(What you have to do):
Count the lines in the entries that contain "Lego". Say the number and nothing more.

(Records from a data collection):
■ ■ ■ ■ ■
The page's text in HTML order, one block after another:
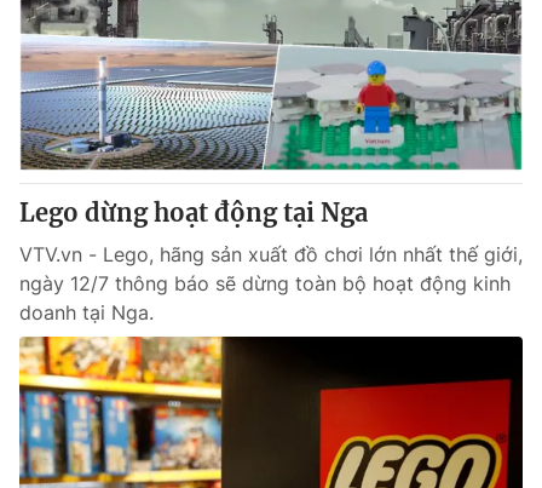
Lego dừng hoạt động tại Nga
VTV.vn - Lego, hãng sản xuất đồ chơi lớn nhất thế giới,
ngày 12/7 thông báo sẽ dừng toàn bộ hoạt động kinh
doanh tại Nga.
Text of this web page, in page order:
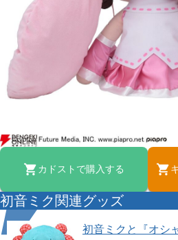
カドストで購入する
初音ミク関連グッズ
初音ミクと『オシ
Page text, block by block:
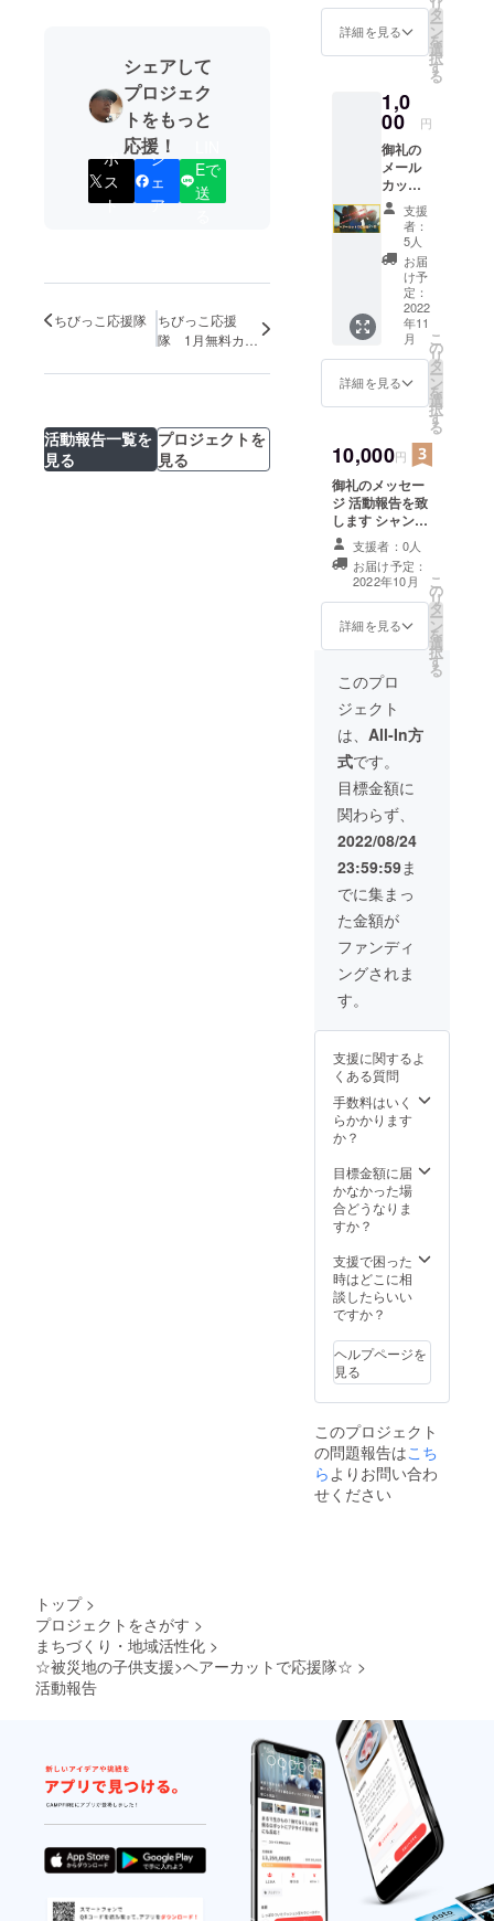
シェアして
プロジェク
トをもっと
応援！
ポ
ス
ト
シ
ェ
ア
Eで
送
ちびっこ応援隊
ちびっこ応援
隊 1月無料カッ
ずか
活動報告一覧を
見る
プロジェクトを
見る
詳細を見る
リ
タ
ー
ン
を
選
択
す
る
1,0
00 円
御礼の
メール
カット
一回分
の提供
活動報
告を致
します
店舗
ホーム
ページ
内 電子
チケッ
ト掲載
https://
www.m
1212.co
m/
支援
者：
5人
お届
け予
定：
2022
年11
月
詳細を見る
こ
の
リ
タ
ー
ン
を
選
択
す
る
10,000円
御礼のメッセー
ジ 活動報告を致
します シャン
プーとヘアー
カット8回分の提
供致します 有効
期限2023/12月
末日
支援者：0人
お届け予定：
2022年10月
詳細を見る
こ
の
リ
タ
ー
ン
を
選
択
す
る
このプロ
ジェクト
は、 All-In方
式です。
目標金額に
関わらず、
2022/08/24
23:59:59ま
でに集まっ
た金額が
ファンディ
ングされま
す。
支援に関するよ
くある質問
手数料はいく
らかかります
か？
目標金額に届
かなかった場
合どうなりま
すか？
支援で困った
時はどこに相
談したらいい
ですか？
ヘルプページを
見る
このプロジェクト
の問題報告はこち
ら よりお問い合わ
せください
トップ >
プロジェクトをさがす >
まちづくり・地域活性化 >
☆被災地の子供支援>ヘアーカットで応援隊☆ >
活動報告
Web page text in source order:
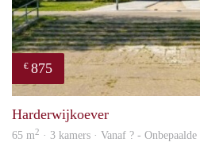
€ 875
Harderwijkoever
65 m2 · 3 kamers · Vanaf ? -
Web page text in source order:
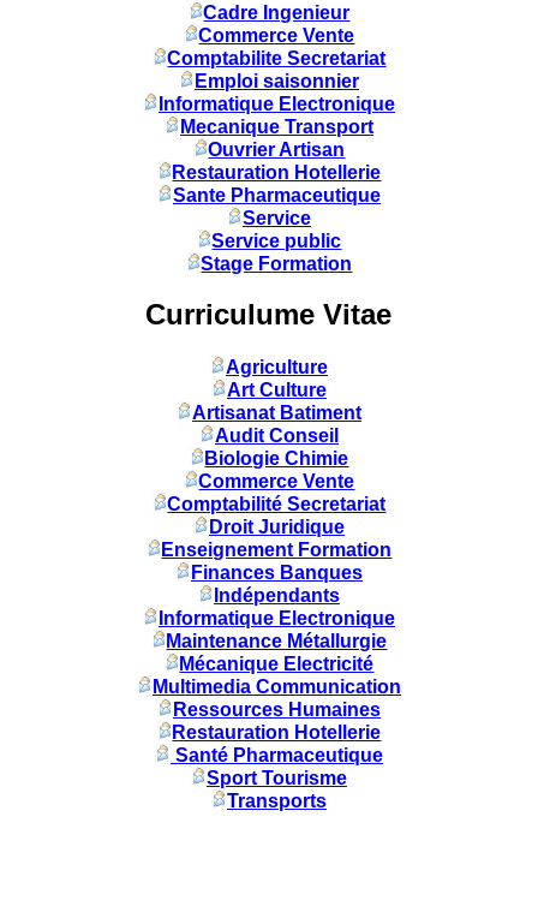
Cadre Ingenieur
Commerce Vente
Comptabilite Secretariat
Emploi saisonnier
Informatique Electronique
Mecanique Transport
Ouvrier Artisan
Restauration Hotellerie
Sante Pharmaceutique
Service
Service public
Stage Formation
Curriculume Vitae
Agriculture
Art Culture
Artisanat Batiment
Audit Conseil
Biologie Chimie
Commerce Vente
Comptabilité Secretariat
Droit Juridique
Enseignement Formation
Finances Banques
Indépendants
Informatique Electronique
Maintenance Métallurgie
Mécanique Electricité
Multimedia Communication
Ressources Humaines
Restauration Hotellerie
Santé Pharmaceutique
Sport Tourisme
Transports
■ ■ ■ ■ ■
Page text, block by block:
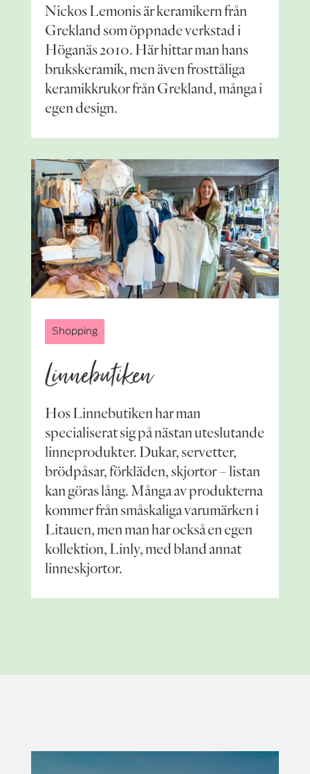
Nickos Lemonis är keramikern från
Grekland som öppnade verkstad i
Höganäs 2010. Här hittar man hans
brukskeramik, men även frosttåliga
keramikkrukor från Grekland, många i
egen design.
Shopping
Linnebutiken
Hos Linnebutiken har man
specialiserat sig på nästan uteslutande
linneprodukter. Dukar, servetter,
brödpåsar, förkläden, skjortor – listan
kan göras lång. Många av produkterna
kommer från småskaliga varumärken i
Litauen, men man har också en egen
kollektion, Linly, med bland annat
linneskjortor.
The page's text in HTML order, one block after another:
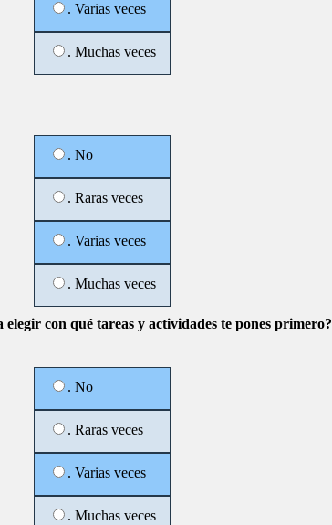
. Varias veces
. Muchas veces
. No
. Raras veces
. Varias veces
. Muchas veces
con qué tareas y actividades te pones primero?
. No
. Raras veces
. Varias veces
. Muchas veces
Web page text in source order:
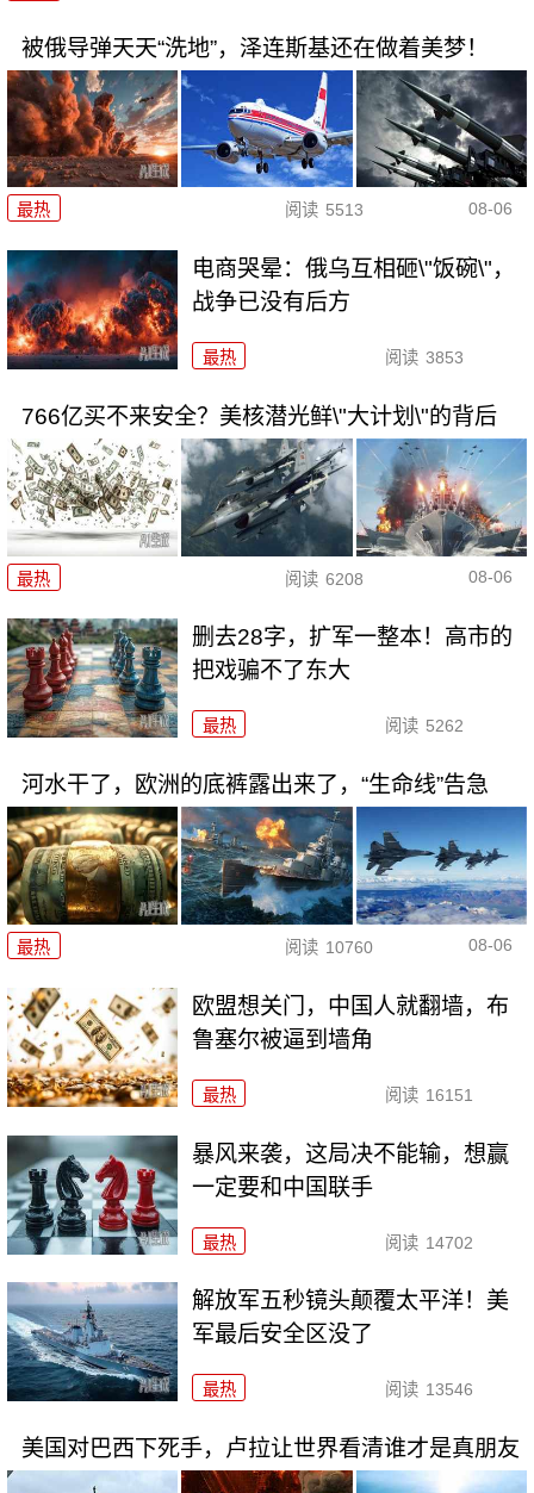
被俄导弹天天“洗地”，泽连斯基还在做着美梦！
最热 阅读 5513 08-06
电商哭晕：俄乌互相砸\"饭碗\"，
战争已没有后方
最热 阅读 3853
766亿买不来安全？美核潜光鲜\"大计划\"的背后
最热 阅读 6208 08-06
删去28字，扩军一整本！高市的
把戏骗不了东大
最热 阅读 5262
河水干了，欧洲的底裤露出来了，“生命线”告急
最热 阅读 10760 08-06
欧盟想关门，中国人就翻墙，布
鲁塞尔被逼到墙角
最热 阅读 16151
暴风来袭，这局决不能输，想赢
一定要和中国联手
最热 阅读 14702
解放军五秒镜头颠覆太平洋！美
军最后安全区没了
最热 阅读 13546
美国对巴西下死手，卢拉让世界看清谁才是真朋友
■ ■ ■ ■ ■
(Answer for this exercise):
2